▸ **WORK TO BE COMPLETED**
Print only the lines below, from the very first to the one containing "way [227, 16]", exactly as they stand. Do not print pictures.

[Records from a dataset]
┄┄┄┄┄┄┄┄┄┄
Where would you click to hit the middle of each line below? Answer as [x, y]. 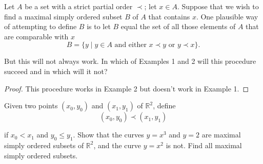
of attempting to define [41, 26]
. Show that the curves [108, 135]
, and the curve [117, 145]
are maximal [221, 135]
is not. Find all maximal [204, 145]
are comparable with [36, 36]
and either [130, 45]
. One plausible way [227, 16]
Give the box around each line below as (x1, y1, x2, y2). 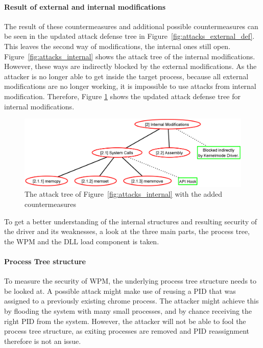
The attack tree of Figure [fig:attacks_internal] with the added (25, 189, 222, 199)
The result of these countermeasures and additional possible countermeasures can (4, 20, 258, 31)
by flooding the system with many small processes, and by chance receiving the (4, 306, 252, 316)
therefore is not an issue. (4, 335, 81, 346)
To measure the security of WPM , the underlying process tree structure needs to (4, 275, 257, 286)
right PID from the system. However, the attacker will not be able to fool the (4, 315, 246, 326)
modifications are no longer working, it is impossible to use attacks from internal (4, 81, 256, 91)
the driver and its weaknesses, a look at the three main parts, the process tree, (4, 226, 250, 237)
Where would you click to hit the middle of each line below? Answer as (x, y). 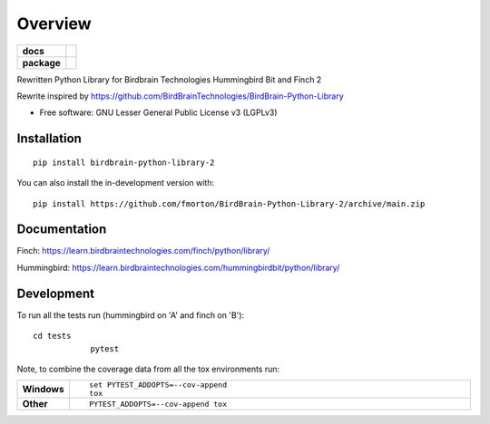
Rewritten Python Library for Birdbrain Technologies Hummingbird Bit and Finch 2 (169, 79)
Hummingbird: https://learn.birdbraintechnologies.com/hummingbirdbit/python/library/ (178, 267)
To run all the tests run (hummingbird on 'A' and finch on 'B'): (131, 315)
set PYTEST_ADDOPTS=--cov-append (158, 385)
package (41, 63)
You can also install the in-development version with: (116, 183)
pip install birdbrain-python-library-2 (124, 162)
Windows (43, 390)
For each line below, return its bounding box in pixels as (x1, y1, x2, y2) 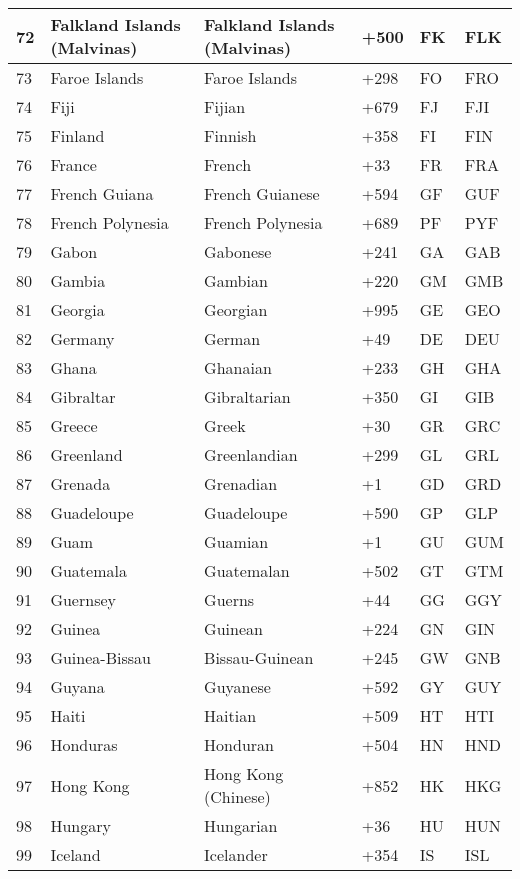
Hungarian (204, 814, 278, 837)
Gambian (204, 269, 268, 292)
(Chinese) (204, 785, 271, 808)
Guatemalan (204, 559, 290, 582)
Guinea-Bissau (50, 646, 151, 669)
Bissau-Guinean (204, 646, 314, 669)
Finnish (204, 124, 257, 147)
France (50, 153, 97, 176)
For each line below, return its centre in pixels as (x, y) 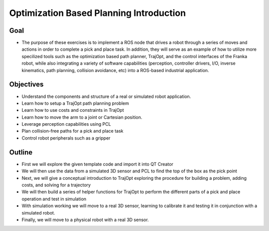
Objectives (26, 84)
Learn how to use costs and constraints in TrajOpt (73, 110)
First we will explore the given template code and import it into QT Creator (98, 164)
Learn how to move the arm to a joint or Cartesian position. (82, 117)
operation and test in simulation (54, 199)
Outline (21, 152)
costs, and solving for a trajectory (56, 185)
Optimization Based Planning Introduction (98, 13)
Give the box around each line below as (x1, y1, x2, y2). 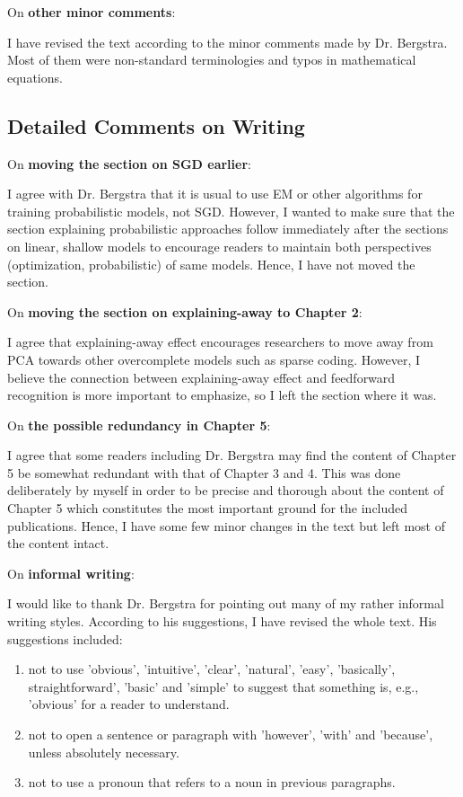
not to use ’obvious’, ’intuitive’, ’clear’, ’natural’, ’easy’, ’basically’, (28, 660, 396, 678)
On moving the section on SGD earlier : (7, 154, 251, 173)
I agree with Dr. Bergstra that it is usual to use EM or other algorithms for (7, 184, 423, 203)
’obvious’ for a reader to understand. (28, 695, 230, 713)
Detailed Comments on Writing (7, 111, 305, 139)
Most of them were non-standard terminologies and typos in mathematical (7, 50, 416, 69)
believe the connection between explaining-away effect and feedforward (7, 368, 396, 386)
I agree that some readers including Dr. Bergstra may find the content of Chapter (7, 446, 457, 465)
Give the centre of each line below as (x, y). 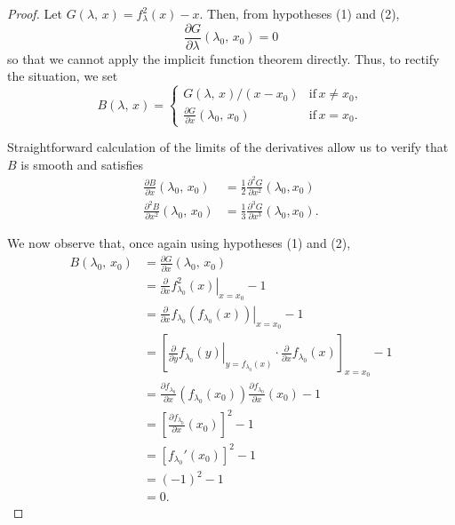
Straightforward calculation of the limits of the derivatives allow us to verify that (228, 147)
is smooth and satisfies (82, 164)
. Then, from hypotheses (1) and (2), (299, 13)
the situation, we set (63, 76)
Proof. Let (35, 13)
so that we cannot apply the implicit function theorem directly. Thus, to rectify (224, 58)
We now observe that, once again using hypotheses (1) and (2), (179, 243)
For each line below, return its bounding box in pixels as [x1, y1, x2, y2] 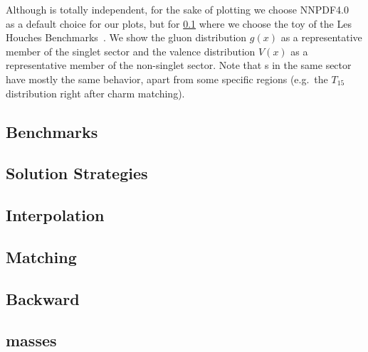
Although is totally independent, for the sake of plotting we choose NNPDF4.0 [6, 2, 349, 16]
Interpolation [6, 204, 105, 226]
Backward [6, 287, 80, 309]
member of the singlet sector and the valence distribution [6, 43, 256, 58]
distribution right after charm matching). [6, 85, 185, 100]
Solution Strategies [6, 162, 148, 184]
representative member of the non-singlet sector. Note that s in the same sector [6, 58, 352, 73]
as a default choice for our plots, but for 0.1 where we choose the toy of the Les [6, 16, 352, 31]
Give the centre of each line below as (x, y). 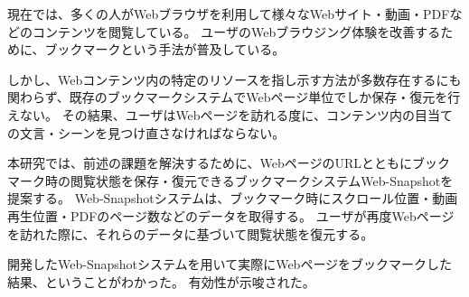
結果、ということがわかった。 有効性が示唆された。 (161, 281)
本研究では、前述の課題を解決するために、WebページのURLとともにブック (229, 163)
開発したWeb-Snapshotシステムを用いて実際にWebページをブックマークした (230, 264)
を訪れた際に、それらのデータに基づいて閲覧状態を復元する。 (191, 233)
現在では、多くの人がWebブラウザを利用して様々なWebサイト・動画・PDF (229, 14)
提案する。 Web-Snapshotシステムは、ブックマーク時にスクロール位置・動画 (233, 198)
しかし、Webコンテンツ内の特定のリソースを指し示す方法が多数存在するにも (234, 79)
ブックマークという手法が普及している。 (165, 49)
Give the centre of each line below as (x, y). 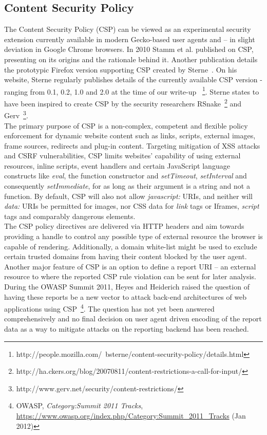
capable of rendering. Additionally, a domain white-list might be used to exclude (131, 246)
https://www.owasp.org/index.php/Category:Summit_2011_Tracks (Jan (131, 416)
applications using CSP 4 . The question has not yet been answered (109, 308)
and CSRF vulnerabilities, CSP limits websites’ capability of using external (122, 156)
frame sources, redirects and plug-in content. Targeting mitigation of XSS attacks (132, 145)
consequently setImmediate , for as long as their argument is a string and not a (127, 186)
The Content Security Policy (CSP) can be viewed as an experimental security (128, 29)
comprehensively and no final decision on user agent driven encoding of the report (133, 319)
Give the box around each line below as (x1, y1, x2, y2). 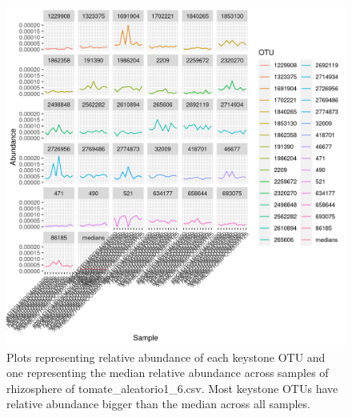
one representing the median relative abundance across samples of (6, 364, 329, 381)
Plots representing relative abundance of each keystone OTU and (6, 348, 326, 365)
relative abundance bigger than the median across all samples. (6, 395, 310, 412)
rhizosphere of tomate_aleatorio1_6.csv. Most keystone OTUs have (6, 379, 338, 396)
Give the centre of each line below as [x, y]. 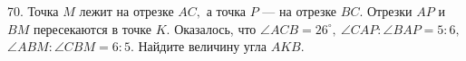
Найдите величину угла [203, 46]
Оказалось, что [215, 28]
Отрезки [389, 11]
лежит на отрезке [126, 11]
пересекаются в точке [92, 28]
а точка [226, 11]
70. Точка [33, 11]
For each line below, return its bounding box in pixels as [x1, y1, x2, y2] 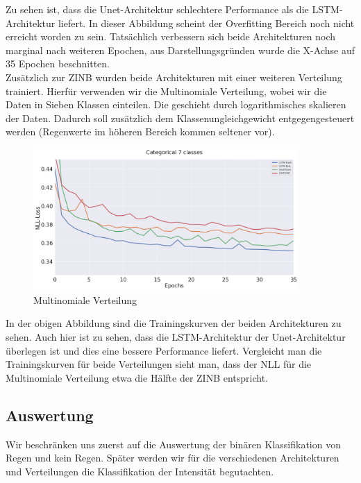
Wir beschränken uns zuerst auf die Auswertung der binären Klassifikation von [6, 437, 341, 451]
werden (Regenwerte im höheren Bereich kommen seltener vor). [6, 124, 275, 139]
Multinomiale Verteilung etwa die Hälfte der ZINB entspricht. [6, 370, 268, 384]
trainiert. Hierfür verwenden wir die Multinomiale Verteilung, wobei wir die [6, 83, 327, 98]
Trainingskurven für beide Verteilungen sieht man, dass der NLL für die [6, 357, 312, 371]
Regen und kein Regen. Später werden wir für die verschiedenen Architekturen [6, 450, 339, 465]
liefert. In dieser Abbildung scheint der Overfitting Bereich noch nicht [58, 15, 355, 30]
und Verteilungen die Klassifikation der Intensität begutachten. [6, 464, 274, 478]
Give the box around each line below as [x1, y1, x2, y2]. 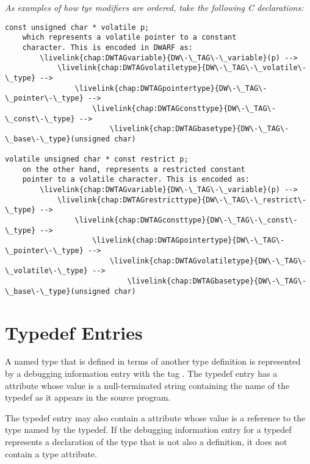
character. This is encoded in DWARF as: [22, 43, 193, 52]
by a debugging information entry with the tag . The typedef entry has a [5, 367, 278, 380]
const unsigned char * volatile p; [5, 23, 150, 32]
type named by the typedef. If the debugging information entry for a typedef [5, 423, 292, 436]
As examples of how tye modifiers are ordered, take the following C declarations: [5, 1, 304, 13]
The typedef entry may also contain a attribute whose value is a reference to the [5, 411, 306, 424]
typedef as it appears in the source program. [5, 391, 171, 404]
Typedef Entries [5, 319, 143, 344]
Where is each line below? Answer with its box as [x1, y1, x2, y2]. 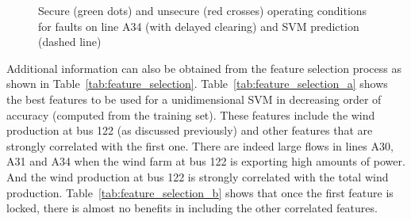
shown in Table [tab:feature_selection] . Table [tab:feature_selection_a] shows [6, 75, 388, 92]
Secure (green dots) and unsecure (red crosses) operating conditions [38, 2, 367, 18]
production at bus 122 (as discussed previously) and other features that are [6, 122, 373, 139]
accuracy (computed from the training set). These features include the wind [6, 106, 375, 123]
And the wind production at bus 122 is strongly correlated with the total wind [6, 168, 389, 185]
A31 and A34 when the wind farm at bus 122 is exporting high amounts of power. [6, 153, 405, 170]
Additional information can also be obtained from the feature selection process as [6, 59, 401, 76]
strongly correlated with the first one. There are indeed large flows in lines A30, [6, 137, 394, 154]
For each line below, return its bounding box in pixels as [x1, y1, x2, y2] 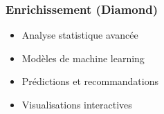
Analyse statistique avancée [21, 28, 138, 42]
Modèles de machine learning [21, 50, 145, 65]
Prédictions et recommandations [21, 74, 159, 88]
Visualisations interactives [21, 97, 132, 111]
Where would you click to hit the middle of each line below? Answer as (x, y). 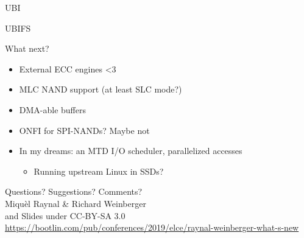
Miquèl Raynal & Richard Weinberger (76, 203)
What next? (27, 48)
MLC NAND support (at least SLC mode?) (101, 89)
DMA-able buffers (52, 109)
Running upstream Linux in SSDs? (99, 171)
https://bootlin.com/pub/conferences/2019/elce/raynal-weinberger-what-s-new (152, 227)
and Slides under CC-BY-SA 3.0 (65, 215)
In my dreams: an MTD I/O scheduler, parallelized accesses (131, 151)
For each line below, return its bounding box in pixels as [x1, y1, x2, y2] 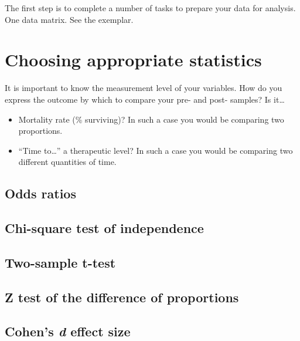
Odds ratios [5, 184, 76, 202]
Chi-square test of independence [5, 219, 204, 237]
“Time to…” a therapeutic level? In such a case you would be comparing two [18, 144, 293, 156]
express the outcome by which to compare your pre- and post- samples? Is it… [5, 93, 285, 105]
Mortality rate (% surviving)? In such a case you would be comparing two [18, 113, 284, 125]
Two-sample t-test [5, 253, 116, 271]
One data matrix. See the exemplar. [5, 13, 134, 25]
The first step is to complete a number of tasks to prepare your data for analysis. [5, 2, 296, 13]
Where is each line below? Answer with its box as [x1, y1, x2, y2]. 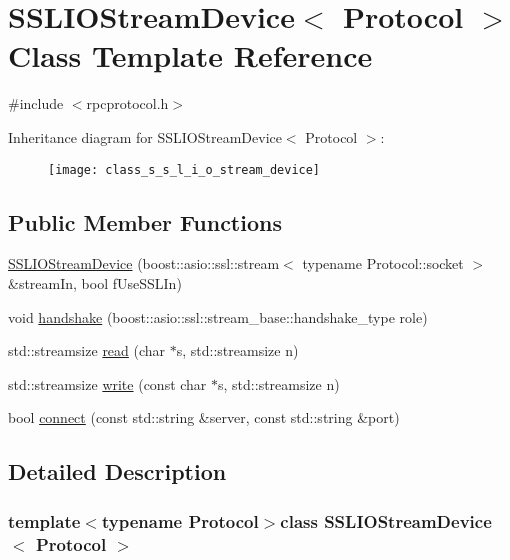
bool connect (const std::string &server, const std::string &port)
┄┄┄┄┄┄┄┄┄┄
▸ **RESULT OF THIS EXERCISE**
Where would you click to hit the middle of each line below? Answer as [x, y]. 
of attempting to define [41, 26]
. Show that the curves [108, 135]
, and the curve [117, 145]
are maximal [221, 135]
is not. Find all maximal [204, 145]
are comparable with [36, 36]
and either [130, 45]
. One plausible way [227, 16]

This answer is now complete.